Joseph Chiavatti, director of technology at Progressive Partners, says that process differentiates HOASnapshot from generic language models like ChatGPT and Claude, untrained on the specificities of real estate dynamics.
"Too many delinquencies [in an association] make it hard to get a mortgage," Chiavatti said. "We train them how to look for a domino effect."
He added that because buying a condo is often the first step to homeownership, the product works as a tool to guide and educate a buyer navigate risks that could affect those longer-term goals.
While HOA documents can cost more than $1,000, they are free to the buyer when a sale enters escrow. Sales agents can circumvent those fees, requesting them from the seller directly, or a third party document site. Brady said the seller doesn’t have to agree to provide the report unless they’ve pulled one for their own marketing and disclosure purposes.
Progressive, which paid CAR for its endorsement, hopes to see the product ultimately become available on-demand to interested homebuyers even before they enter escrow.
Brady at Progressive noted that a liability waiver protects the brokerage from litigation from buyers who may have received reports based on deceptive HOA records. The company’s adherence to reserve studies and balances supporting the HOASnapshot reviews would protect them from litigation should an HOA file suit over an unflattering report, Brady said.
Ali Govahi at Tustin-based Seven Gables, which tested the program, said he’d pay for the rating service himself if he could help buyers make an informed choice while entering escrow.

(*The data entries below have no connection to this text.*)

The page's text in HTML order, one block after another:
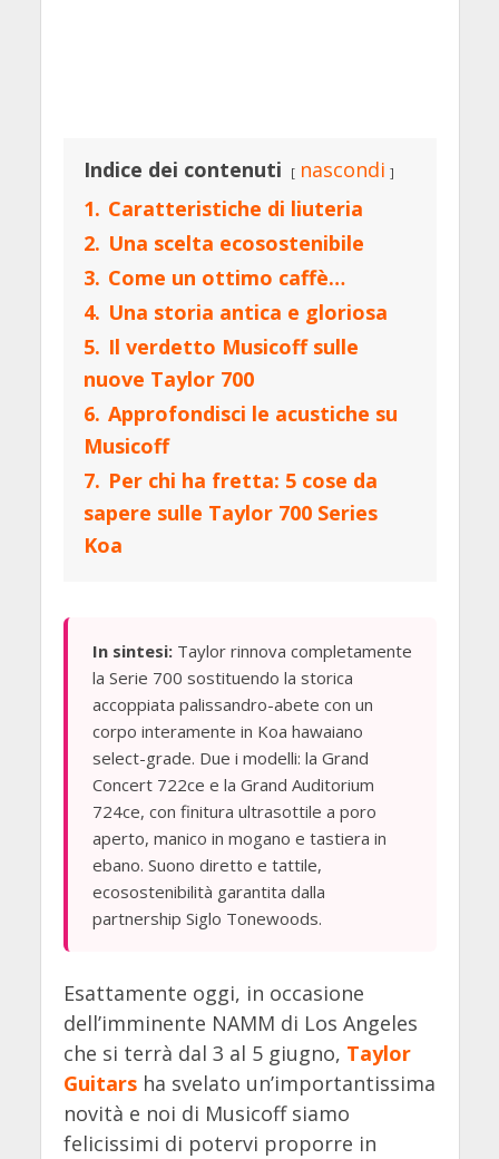
Indice dei contenuti
nascondi
1. Caratteristiche di liuteria
2. Una scelta ecosostenibile
3. Come un ottimo caffè…
4. Una storia antica e gloriosa
5. Il verdetto Musicoff sulle
nuove Taylor 700
6. Approfondisci le acustiche su
Musicoff
7. Per chi ha fretta: 5 cose da
sapere sulle Taylor 700 Series
Koa
In sintesi:Taylor rinnova completamente
la Serie 700 sostituendo la storica
accoppiata palissandro-abete con un
corpo interamente in Koa hawaiano
select-grade. Due i modelli: la Grand
Concert 722ce e la Grand Auditorium
724ce, con finitura ultrasottile a poro
aperto, manico in mogano e tastiera in
ebano. Suono diretto e tattile,
ecosostenibilità garantita dalla
partnership Siglo Tonewoods.
Esattamente oggi, in occasione
dell’imminente NAMM di Los Angeles
che si terrà dal 3 al 5 giugno, Taylor
Guitarsha svelato un’importantissima
novità e noi di Musicoff siamo
felicissimi di potervi proporre in

“The quality of decisions that those buyers make will be better,” Govahi said. “Confidence will go up, and you can't put a price on that.”

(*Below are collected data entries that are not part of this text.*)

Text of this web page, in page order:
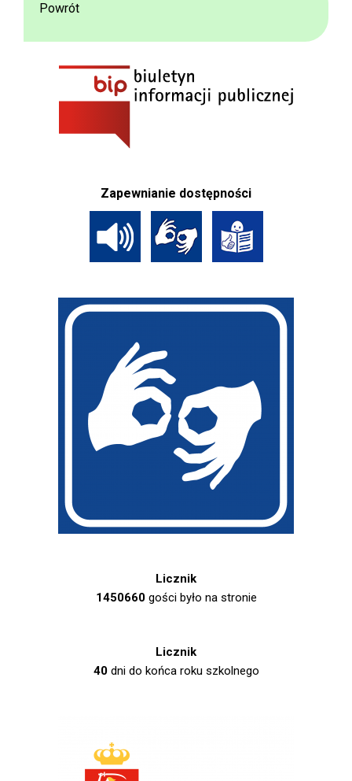
Powrót
Zapewnianie dostępności
Licznik
1450660gości było na stronie
Licznik
40dni do końca roku szkolnego

But that confidence could harbor false hope, says Kelly Richardson, principal of Richardson Ober LLP, a California law firm known for offering community association advice, and a monthly contributing writer to the Southern California News Group.
A tight rating system may be unable to fully characterize an organization's quality, he said, such as analyzing reserves without the context of what they should be.
Cautioning that users engage in the platform “with a grain of salt,” he noted that entering an HOA will always carry a degree of uncertainty.
"There are risks in real estate, there are risks inside the walls, under the foundations, and a certain amount of risks just cannot reasonably be eliminated," Richardson said.